## Experimenting XGBoost using IRIS test dataset

### 1. Load all required libraries / packages

In [11]:
#install.packages("xgboost") - if not installed earlier
library(xgboost)
library(caret)
library(dplyr)

### 2. Load the dataset

In [13]:
set.seed(1000)
data(iris)
species = iris$Species
label = as.integer(iris$Species)-1
iris$Species = NULL

### 3. Data Preparation: Split the data for training and testing

In [14]:
n=nrow(iris)
train.index = sample(n,floor(0.74*n))
train.data = as.matrix(iris[train.index,])
train.label = label[train.index]
test.data = as.matrix(iris[-train.index,])
test.label = label[-train.index]

### 4. Data Preparation: Create xgb Dmatrix objects

In [15]:
xgb.train.object = xgb.DMatrix(data = train.data,label=train.label)
xgb.test.object = xgb.DMatrix(data = test.data,label=test.label)
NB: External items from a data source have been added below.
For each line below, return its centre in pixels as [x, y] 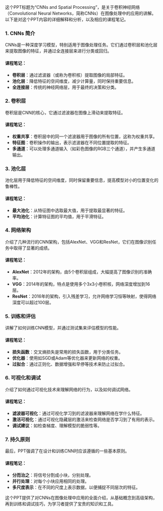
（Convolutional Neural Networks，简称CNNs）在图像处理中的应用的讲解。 [81, 13]
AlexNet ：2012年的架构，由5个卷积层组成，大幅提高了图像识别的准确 [82, 272]
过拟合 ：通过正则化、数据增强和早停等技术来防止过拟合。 [70, 364]
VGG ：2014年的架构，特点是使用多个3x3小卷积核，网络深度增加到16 [81, 284]
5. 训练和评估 [20, 316]
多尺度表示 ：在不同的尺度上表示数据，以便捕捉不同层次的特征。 [76, 487]
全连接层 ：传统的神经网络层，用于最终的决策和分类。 [65, 87]
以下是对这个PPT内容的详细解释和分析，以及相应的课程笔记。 [67, 19]
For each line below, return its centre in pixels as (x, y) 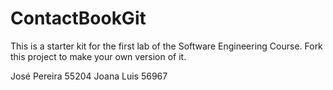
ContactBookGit (78, 18)
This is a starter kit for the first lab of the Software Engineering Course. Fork (166, 46)
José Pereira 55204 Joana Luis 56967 (89, 76)
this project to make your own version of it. (98, 56)
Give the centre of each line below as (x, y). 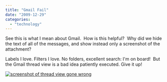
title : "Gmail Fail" (27, 10)
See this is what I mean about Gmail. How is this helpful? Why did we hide (84, 38)
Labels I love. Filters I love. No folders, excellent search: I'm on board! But (83, 59)
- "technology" (26, 24)
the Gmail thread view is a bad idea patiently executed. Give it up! (74, 64)
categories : (18, 19)
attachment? (18, 49)
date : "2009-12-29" (26, 15)
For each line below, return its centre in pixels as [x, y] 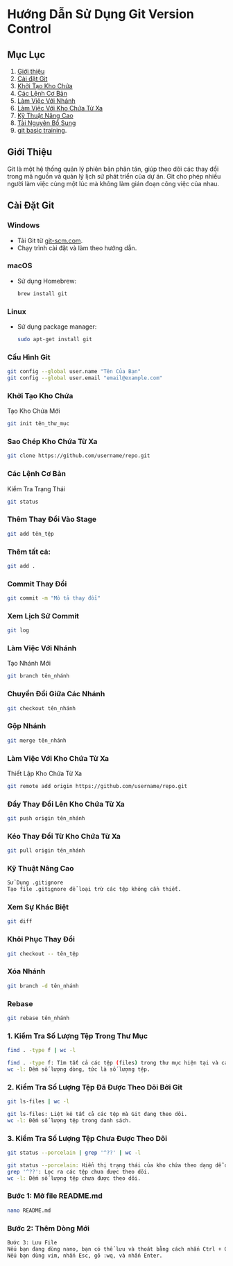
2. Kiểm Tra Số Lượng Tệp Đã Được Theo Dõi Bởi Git [95, 1087]
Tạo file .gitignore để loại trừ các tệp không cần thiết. [94, 889]
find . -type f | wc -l [42, 1051]
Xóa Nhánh [26, 971]
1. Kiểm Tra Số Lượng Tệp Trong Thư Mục [77, 1036]
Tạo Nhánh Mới [29, 664]
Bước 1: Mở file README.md [55, 1196]
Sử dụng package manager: [57, 327]
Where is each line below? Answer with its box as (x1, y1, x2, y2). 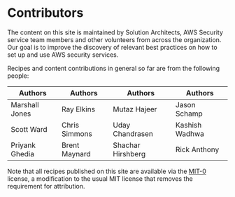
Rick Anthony (175, 144, 220, 154)
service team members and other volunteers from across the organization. (7, 35, 222, 43)
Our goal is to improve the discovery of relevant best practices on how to (7, 43, 218, 51)
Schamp (175, 109, 203, 118)
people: (7, 72, 29, 80)
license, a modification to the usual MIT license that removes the (7, 174, 194, 183)
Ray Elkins (62, 104, 96, 114)
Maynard (62, 149, 91, 158)
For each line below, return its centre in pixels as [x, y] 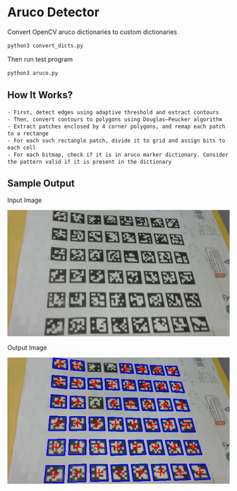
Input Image [25, 200]
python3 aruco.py [33, 73]
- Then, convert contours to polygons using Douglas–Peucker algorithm [115, 119]
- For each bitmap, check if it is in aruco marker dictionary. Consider [118, 155]
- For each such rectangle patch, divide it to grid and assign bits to [116, 141]
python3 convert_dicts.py [45, 46]
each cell [22, 148]
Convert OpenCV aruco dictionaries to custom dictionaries [92, 32]
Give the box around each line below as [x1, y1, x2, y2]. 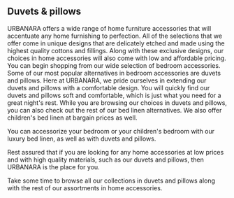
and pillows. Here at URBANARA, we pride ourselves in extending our [7, 76, 207, 85]
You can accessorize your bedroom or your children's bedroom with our [7, 127, 215, 135]
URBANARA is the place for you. [7, 162, 100, 171]
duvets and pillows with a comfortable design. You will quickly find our [7, 83, 210, 92]
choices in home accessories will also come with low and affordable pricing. [7, 54, 227, 62]
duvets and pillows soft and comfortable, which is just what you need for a [7, 91, 221, 99]
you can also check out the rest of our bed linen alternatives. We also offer [7, 106, 222, 114]
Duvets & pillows [7, 6, 82, 17]
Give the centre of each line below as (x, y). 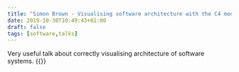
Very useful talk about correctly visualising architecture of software (106, 54)
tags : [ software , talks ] (43, 34)
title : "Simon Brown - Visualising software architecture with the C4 (114, 14)
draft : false (27, 27)
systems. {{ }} (27, 61)
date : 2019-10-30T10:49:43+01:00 (57, 20)
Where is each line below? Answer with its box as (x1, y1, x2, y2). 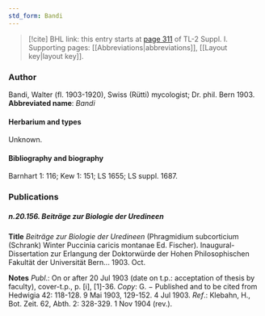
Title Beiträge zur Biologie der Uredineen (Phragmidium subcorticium (8, 232, 240, 242)
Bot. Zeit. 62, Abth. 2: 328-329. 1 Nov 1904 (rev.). (8, 299, 173, 309)
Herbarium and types (8, 116, 82, 126)
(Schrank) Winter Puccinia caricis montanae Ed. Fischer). (8, 240, 199, 251)
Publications (8, 192, 59, 203)
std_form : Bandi (8, 11, 63, 20)
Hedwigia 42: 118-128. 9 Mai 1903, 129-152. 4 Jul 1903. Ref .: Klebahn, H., (8, 290, 250, 300)
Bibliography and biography (8, 153, 103, 162)
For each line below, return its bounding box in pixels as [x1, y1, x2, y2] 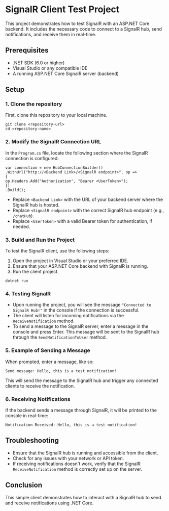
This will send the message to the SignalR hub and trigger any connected [5, 377, 158, 384]
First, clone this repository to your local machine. [5, 112, 108, 118]
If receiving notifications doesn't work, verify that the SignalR [12, 461, 141, 467]
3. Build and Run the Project [5, 236, 75, 243]
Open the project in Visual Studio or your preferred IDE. [12, 258, 128, 264]
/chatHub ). [12, 213, 35, 219]
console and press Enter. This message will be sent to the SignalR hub [12, 329, 160, 335]
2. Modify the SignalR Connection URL [5, 138, 102, 145]
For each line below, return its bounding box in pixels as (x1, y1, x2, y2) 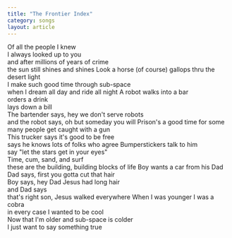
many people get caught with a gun (7, 125, 111, 134)
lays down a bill (7, 103, 53, 112)
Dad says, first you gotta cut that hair (7, 170, 115, 179)
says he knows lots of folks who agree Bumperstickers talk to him (7, 141, 198, 149)
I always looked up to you (7, 50, 82, 59)
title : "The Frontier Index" (7, 10, 93, 18)
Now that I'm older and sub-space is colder (7, 215, 134, 224)
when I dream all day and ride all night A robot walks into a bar (7, 88, 189, 96)
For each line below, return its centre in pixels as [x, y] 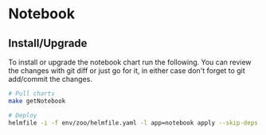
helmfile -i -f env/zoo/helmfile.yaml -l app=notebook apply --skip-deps [133, 123]
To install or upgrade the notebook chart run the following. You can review [130, 62]
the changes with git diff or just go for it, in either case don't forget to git [127, 71]
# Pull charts [32, 94]
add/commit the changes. [51, 79]
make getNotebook [37, 101]
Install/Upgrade [48, 43]
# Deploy [23, 115]
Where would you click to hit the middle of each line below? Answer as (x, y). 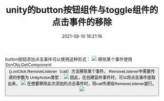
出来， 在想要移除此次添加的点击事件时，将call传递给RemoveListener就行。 (82, 84)
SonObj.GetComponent (29, 65)
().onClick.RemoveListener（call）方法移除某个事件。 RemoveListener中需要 (80, 71)
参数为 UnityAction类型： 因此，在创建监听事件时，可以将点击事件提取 (86, 77)
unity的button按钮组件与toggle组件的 (82, 10)
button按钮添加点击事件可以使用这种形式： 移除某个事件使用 (69, 59)
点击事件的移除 (82, 22)
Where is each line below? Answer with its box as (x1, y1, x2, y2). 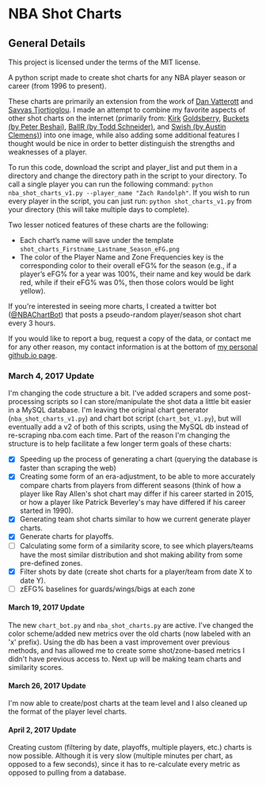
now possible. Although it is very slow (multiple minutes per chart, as (8, 751, 234, 760)
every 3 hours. (8, 318, 56, 328)
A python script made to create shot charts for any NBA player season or (8, 73, 246, 82)
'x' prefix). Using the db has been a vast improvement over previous (8, 637, 230, 647)
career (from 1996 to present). (8, 81, 107, 90)
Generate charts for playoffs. (19, 532, 114, 541)
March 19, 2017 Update (8, 602, 85, 612)
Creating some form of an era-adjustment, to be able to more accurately (19, 471, 256, 481)
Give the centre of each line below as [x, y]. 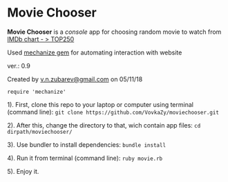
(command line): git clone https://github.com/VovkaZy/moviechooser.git [113, 112]
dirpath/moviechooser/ [40, 132]
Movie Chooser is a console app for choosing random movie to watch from [114, 32]
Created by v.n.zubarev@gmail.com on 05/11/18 [75, 79]
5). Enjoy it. [23, 171]
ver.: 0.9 [19, 65]
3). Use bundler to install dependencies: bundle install [87, 144]
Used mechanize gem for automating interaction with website [95, 52]
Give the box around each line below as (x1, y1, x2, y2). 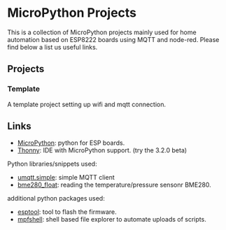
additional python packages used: (7, 194, 105, 203)
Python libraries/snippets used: (7, 159, 97, 168)
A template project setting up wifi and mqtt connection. (7, 100, 167, 108)
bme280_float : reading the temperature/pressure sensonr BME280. (17, 180, 211, 189)
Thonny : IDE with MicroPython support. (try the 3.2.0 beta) (17, 146, 188, 154)
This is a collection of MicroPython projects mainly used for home (7, 28, 197, 36)
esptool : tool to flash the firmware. (17, 208, 117, 216)
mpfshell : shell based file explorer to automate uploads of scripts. (17, 215, 206, 224)
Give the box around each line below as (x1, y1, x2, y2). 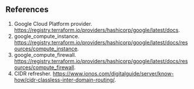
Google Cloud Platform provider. (14, 20, 92, 27)
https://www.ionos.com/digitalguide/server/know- (52, 70, 174, 77)
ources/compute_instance (14, 45, 78, 52)
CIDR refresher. (14, 70, 52, 77)
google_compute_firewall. (14, 51, 76, 58)
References (5, 5, 49, 15)
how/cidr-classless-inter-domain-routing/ (14, 76, 115, 83)
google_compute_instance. (14, 32, 80, 40)
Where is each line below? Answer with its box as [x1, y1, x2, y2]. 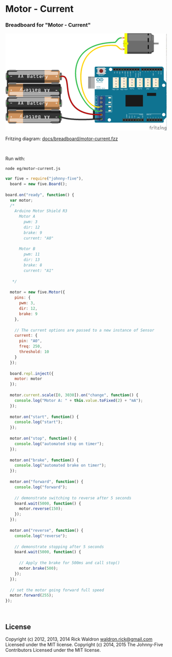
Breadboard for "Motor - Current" [5, 22, 91, 29]
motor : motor [14, 376, 42, 381]
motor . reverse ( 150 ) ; [18, 506, 63, 511]
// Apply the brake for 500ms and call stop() [18, 561, 120, 566]
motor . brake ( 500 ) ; [18, 566, 58, 571]
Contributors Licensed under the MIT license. [5, 647, 101, 653]
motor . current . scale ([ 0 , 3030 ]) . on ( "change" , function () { [10, 393, 139, 398]
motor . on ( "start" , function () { [10, 414, 79, 419]
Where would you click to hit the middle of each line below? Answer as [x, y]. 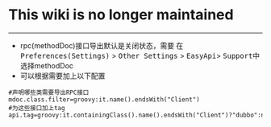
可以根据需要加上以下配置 [63, 76]
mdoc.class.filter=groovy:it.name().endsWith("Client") [104, 99]
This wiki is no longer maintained [121, 15]
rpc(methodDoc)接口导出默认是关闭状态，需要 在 [102, 45]
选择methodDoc [47, 65]
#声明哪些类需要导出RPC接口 [49, 92]
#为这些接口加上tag [37, 108]
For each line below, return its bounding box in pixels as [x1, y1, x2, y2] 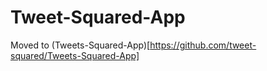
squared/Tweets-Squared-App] [10, 49, 140, 61]
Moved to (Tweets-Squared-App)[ [10, 39, 151, 51]
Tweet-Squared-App [10, 6, 186, 29]
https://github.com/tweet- [149, 39, 257, 51]
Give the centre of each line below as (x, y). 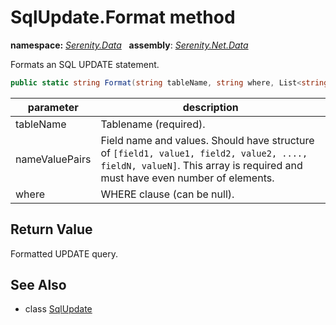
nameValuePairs (53, 159)
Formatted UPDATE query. (64, 253)
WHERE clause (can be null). (167, 194)
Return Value (51, 229)
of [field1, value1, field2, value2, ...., (204, 153)
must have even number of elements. (187, 178)
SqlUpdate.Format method (123, 17)
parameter (53, 107)
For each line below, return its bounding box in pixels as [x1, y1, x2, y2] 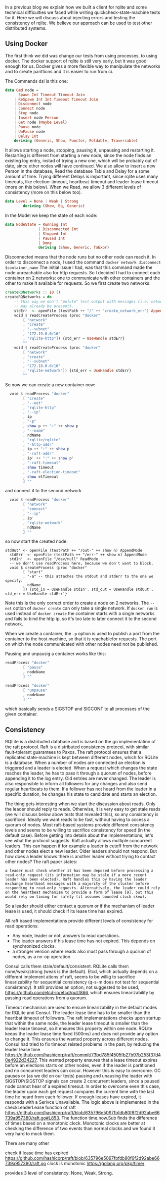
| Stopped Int [38, 231, 68, 236]
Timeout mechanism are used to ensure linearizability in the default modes [5, 1005, 157, 1011]
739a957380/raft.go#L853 [5, 1115, 59, 1121]
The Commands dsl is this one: [5, 78, 68, 84]
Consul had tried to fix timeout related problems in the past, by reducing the [5, 1041, 160, 1047]
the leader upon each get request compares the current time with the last [5, 1089, 155, 1095]
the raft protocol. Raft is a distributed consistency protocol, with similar [5, 744, 149, 750]
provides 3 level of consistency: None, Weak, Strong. [5, 1170, 113, 1176]
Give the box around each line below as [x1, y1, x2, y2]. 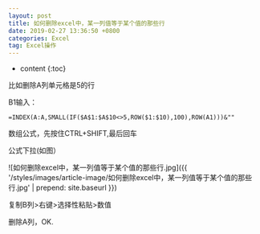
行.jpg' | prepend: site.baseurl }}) [8, 183, 118, 193]
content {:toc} [19, 64, 67, 73]
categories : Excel [8, 34, 70, 43]
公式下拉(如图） [8, 146, 61, 155]
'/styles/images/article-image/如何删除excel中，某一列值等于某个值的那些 [8, 173, 253, 183]
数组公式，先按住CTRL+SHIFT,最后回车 [8, 129, 138, 138]
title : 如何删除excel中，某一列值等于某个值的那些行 [8, 19, 165, 27]
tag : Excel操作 [8, 42, 57, 50]
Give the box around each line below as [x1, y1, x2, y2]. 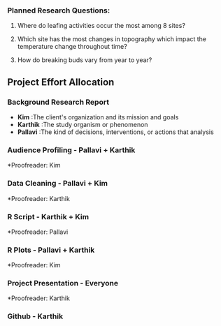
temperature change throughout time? [17, 43, 127, 51]
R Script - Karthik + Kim [7, 212, 90, 221]
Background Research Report [7, 97, 110, 107]
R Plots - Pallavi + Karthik [7, 245, 95, 255]
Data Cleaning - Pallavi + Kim [7, 179, 108, 188]
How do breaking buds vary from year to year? [17, 56, 152, 64]
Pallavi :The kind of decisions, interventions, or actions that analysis [17, 128, 215, 136]
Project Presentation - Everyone [7, 279, 119, 288]
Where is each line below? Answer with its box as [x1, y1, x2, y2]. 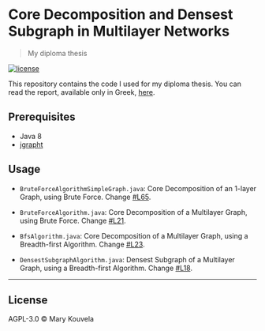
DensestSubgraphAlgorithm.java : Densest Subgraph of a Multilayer [19, 254, 235, 264]
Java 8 [19, 131, 42, 141]
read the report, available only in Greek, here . [8, 87, 155, 96]
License [8, 293, 48, 307]
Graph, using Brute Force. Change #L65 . [19, 192, 151, 201]
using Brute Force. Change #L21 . [19, 216, 126, 225]
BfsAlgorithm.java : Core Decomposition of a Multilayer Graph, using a [19, 231, 248, 240]
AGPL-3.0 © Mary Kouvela [8, 314, 95, 324]
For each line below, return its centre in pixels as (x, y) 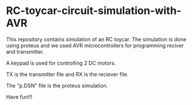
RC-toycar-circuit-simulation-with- (94, 11)
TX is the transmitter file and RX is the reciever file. (67, 74)
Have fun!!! (19, 97)
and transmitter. (25, 51)
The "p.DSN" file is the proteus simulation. (57, 85)
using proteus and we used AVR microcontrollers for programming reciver (95, 45)
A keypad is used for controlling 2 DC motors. (61, 63)
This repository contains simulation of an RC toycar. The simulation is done (96, 39)
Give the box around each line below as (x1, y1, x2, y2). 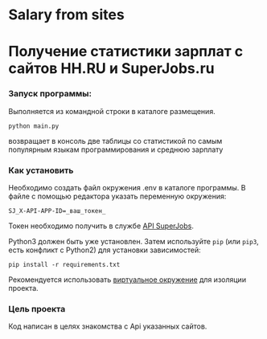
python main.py (8, 122, 60, 130)
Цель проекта (8, 303, 66, 314)
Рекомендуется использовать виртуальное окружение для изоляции (8, 275, 247, 284)
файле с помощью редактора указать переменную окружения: (8, 191, 227, 201)
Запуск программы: (8, 88, 92, 100)
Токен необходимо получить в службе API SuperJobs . (8, 221, 195, 231)
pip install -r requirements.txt (8, 260, 121, 268)
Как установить (8, 165, 74, 176)
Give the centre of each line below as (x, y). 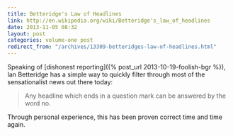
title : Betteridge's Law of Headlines (64, 14)
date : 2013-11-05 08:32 (42, 27)
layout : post (27, 34)
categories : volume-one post (50, 40)
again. (17, 124)
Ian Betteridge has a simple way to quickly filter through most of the (106, 74)
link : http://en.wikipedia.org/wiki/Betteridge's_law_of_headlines (109, 21)
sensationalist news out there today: (60, 82)
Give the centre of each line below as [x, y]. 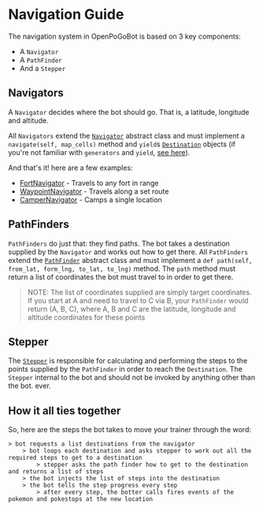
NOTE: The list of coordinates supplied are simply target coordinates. [139, 292]
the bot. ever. [30, 386]
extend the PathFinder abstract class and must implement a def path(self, [130, 260]
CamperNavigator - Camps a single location [91, 199]
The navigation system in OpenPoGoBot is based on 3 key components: [125, 36]
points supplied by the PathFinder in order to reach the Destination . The [125, 369]
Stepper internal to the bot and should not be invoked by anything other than [132, 378]
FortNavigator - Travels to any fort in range [89, 183]
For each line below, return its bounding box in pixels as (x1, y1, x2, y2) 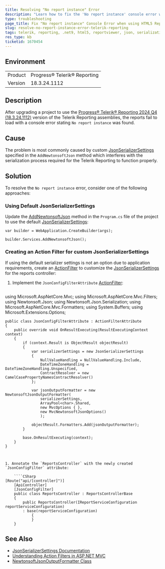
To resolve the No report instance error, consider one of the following (5, 185, 147, 191)
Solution (5, 172, 31, 180)
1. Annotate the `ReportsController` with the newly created (5, 461, 133, 466)
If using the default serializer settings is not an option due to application (5, 260, 150, 266)
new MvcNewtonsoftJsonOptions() (40, 409, 107, 414)
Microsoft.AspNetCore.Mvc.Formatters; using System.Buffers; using (5, 304, 143, 310)
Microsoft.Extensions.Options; (5, 309, 66, 315)
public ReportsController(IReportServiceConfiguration (23, 500, 137, 505)
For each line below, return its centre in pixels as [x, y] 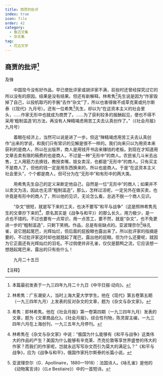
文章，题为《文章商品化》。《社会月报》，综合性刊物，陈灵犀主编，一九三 [83, 318]
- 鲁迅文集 [19, 32]
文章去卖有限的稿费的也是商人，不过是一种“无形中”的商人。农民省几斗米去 [79, 155]
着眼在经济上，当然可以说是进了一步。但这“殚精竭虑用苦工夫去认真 [80, 137]
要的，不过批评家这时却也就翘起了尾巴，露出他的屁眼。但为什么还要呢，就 [79, 237]
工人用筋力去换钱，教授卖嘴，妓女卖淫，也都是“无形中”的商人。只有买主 [85, 161]
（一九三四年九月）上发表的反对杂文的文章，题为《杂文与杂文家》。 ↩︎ [81, 302]
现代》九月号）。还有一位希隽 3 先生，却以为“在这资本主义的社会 [78, 108]
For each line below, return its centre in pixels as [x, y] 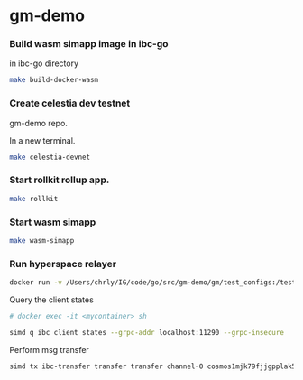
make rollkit [34, 199]
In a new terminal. [42, 140]
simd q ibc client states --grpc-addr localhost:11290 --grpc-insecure [147, 332]
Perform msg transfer [50, 349]
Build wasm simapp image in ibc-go [89, 44]
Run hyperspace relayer [63, 264]
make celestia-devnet [50, 157]
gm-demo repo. [38, 123]

### 5. Data Preparation: Define parameters

In [16]:
# The multi:softprob objective tells the algorithm to calculate probabilities for every 
# possible outcome (in this case, a probability for each of the three flower species), for 
# every observation.

num_class = length(levels(species))
params = list(
  booster = "gbtree",
  eta = 0.001,
  max_depth = 5,
  gamma = 3,
  subsample = 0.74,
  colsample_bytree = 1,
  objective = "multi:softprob",
  eval_metric = "mlogloss",
  num_class = num_class
)

### 6. Model Development: Train the model

In [17]:
# Train the XGBoost classifer
xgb.fit=xgb.train(
  params=params,
  data=xgb.train.object,
  nrounds=10000,
  nthreads=1,
  early_stopping_rounds=15,
  watchlist=list(val1=xgb.train.object,val2=xgb.test.object),
  verbose=0
)

In [18]:
# Review the final model and results
xgb.fit

##### xgb.Booster
raw: 3 Mb 
call:
  xgb.train(params = params, data = xgb.train.object, nrounds = 10000, 
    watchlist = list(val1 = xgb.train.object, val2 = xgb.test.object), 
    verbose = 0, early_stopping_rounds = 15, nthreads = 1)
params (as set within xgb.train):
  booster = "gbtree", eta = "0.001", max_depth = "5", gamma = "3", subsample = "0.74", colsample_bytree = "1", objective = "multi:softprob", eval_metric = "mlogloss", num_class = "3", nthreads = "1", silent = "1"
xgb.attributes:
  best_iteration, best_msg, best_ntreelimit, best_score, niter
callbacks:
  cb.evaluation.log()
  cb.early.stop(stopping_rounds = early_stopping_rounds, maximize = maximize, 
    verbose = verbose)
# of features: 4 
niter: 3017
best_iteration : 3002 
best_ntreelimit : 3002 
best_score : 0.256246 
nfeatures : 4 
evaluation_log:
    iter val1_mlogloss val2_mlogloss
       1      1.097309      1.097386
       2      1.095949      1.096094
---                                 
    3016      0.164426

### 7. Model Development: Predict new outcomes

In [19]:
# We can predict new outcomes given the testing data set that we set aside earlier. 
# We use the predict function to predict the likelihood of each observation in test.data 
# of being each flower species.

# Predict outcomes with the test data
xgb.pred = predict(xgb.fit,test.data,reshape=T)
xgb.pred = as.data.frame(xgb.pred)
colnames(xgb.pred) = levels(species)

### 8. Evaluation: Identify the class with highest probability for each prediction

In [20]:
# Iterate over the predictions and identify the label (class) with the highest probability. 
# This allows us to evaluate the true performance of the model by comparing the actual 
# labels with the predicted labels.
# Use the predicted label with the highest probability

# Please don’t forget to re-convert your labels back to the names of the species 
# by adding 1 back to the integer values

xgb.pred$prediction = apply(xgb.pred,1,function(x) colnames(xgb.pred)[which.max(x)])
xgb.pred$label = levels(species)[test.label+1]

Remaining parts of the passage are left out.